To invoke the relevant code for the process:

 BOOLHassqlloader =false; Private BOOLHassqlloader ()//detects if the client is installed. {Hassqlloader=false; Process proc=NewProcess (); Proc. Startinfo.filename="Sqlldr"; Proc. Startinfo.createnowindow=true; Proc. Startinfo.useshellexecute=false; Proc. Startinfo.redirectstandardoutput=true; Proc. Outputdatareceived+=NewDatareceivedeventhandler (proc_outputdatareceived); Proc.            Start (); Proc.            Beginoutputreadline (); Proc.            WaitForExit (); returnHassqlloader; }        voidProc_outputdatareceived (Objectsender, Datareceivedeventargs e) {            if(!Hassqlloader) {Hassqlloader= E.data.startswith ("Sql*loader:"); }        }        //has been implemented, but there is no transaction, so it is not introduced for the time being.         Private BOOLExesqlloader (stringArg) {            Try{Process proc=NewProcess (); Proc. Startinfo.filename="Sqlldr"; Proc. Startinfo.arguments=Arg; Proc.                Start (); Proc.                WaitForExit (); return true; }            Catch            {            }            return false; }
Summarize:

With the popularization of big data, the batch movement between data is inevitably more and more frequently involved, so whether it is with SQL script, or write code yourself, or with dbimport tools, will become one of the necessary skills!

In view of this, share my in this piece of power and filled the pit, for everyone to reference!

Share the Big Data batch import method and programming details of MSSQL, MYSQL, and Oracle

Related Article

Contact Us

The content source of this page is from Internet, which doesn't represent Alibaba Cloud's opinion; products and services mentioned on that page don't have any relationship with Alibaba Cloud. If the content of the page makes you feel confusing, please write us an email, we will handle the problem within 5 days after receiving your email.

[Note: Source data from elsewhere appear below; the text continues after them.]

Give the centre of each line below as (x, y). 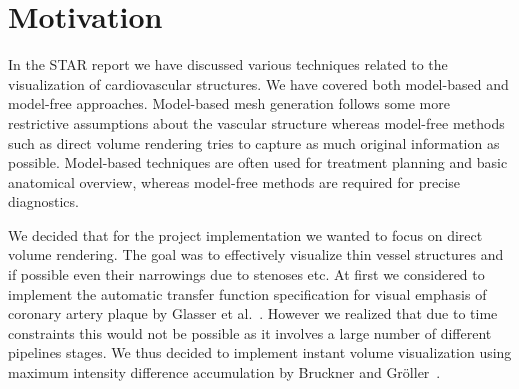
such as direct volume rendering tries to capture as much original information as (254, 142)
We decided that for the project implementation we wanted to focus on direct (245, 234)
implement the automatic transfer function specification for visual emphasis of (247, 293)
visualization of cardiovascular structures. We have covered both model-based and (258, 83)
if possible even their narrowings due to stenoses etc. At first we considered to (246, 274)
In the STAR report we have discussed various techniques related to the (228, 64)
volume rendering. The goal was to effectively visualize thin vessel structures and (256, 254)
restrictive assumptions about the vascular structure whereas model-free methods (256, 122)

If you find any instances of plagiarism from the community, please send an email to: info-contact@alibabacloud.com and provide relevant evidence. A staff member will contact you within 5 working days.

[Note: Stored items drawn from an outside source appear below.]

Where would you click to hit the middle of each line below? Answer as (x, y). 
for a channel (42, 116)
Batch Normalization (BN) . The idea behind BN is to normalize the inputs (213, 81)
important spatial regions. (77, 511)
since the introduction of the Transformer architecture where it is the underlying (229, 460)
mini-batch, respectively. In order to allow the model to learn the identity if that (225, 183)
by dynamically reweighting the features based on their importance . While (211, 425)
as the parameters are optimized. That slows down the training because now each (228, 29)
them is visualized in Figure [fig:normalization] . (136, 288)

A Free Trial That Lets You Build Big!

Start building with 50+ products and up to 12 months usage for Elastic Compute Service

  • Sales Support

    1 on 1 presale consultation

  • After-Sales Support

    24/7 Technical Support 6 Free Tickets per Quarter Faster Response

  • Alibaba Cloud offers highly flexible support services tailored to meet your exact needs.